We were very skeptical, but then he made us an offer we couldn’t refuse.

The Police would play the Rat on a Sunday through Tuesday—three of the hardest nights to draw a crowd at any club—for just $300 per night vs. a percentage of the door. Even back in 1978, booking a band from England who had any kind of record deal for $900 total for three nights felt like a pretty good deal.

The Police rolled into Boston on Sunday afternoon, crammed with all of their gear in an old Ford Econoline van. No fancy crew. Just the band unloading and setting up their own instruments. I will always remember Sting, sheepishly asking for an advance on the first night’s $300, so that the band could afford to buy something to eat.

Right after an early soundcheck, the band dashed out the back door for the first of many college radio and other interviews they would do over the next few days at MIT’s 760 watt WMBR–FM with a volunteer DJ who broadcast using the name Oedipus. He talked to the band, pitched the three days of shows and played “Roxanne,” the only music they had with them, twice.

Only a few hundred people listened to Oedi (“Eddie”) on a good day, but they were the right people. His listeners tuned in because he was the tastemaker known for unearthing great music. He went on to be named Billboard Radio Program Director of the Year several times for his work running Boston’s WBCN–FM. When the Police were inducted into the Rock & Roll Hall of Fame in 2003, they thanked him personally from the stage for his initial support of the band in America.

The Police show that first night drew less than 50 people.

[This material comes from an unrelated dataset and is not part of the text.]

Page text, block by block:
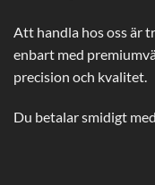
Att handla hos oss är
enbart med
precision och kvalitet.
Du betalar smidigt

Oedipus was there, as were a few curious hipsters checking out “that band from England.” Some low-level staffer from the local office of their label A&M came late, but stayed through the end of the band’s set to say hello.

While I don’t claim to have known that they would go on to sell 75 million records, anyone in the room could tell that the band onstage was something special.

Over the next two days, the Police did many more interviews.

Each night there were more people in the Rat, including every single person that worked at the local A&M Records branch, most of the DJs, journalists, and record store clerks that Sting and the band had met during their three days in Boston and dozens of hipsters who had heard the buzz surrounding the band.

For years afterwards, more people in Boston claimed to have been at one of those shows than could possibly have fit in The Rat in three days.


The Police were my first introduction to slow touring.

The Police deliberately spent three days in Boston, playing their single for DJs, doing every interview offered and visiting record stores that were not yet selling their records. They were on a mission to make friends and build buzz.

They repeated the same pattern of only doing a limited number of shows each week for the next three months to leave time for interviews as they drove their own van to cities across America.

“Roxanne” was finally officially released in the US in February of 1979. Even though the song peaked at No. 32 on Billboard, the Police were on the road to success because they had taken the time to make friends in the media, earned the respect of influential hipster fans and had proven to their record label that they were willing to do whatever it took to be successful.

Slow touring is a phrase that usually applies to travel. Bicycling through the French countryside is “slow touring.” Driving through the French countryside is not.

I’ve applied slow touring to concert touring to describe those artists and agents that schedule tour dates not just to maximize income, but also to allow time for media appearances, in-stores and other promotional activities.

For some artists, slow touring means playing every other day or scheduling dates with short travel time between them, leaving room for stops at local radio stations and record stores. For others, it’s leaving the day off before a show to do media appearances in major markets like New York City.

In my experience, slow touring is a powerful yet underutilized touring strategy. Fewer shows each week usually means less income. But the potential long term benefits are enormous.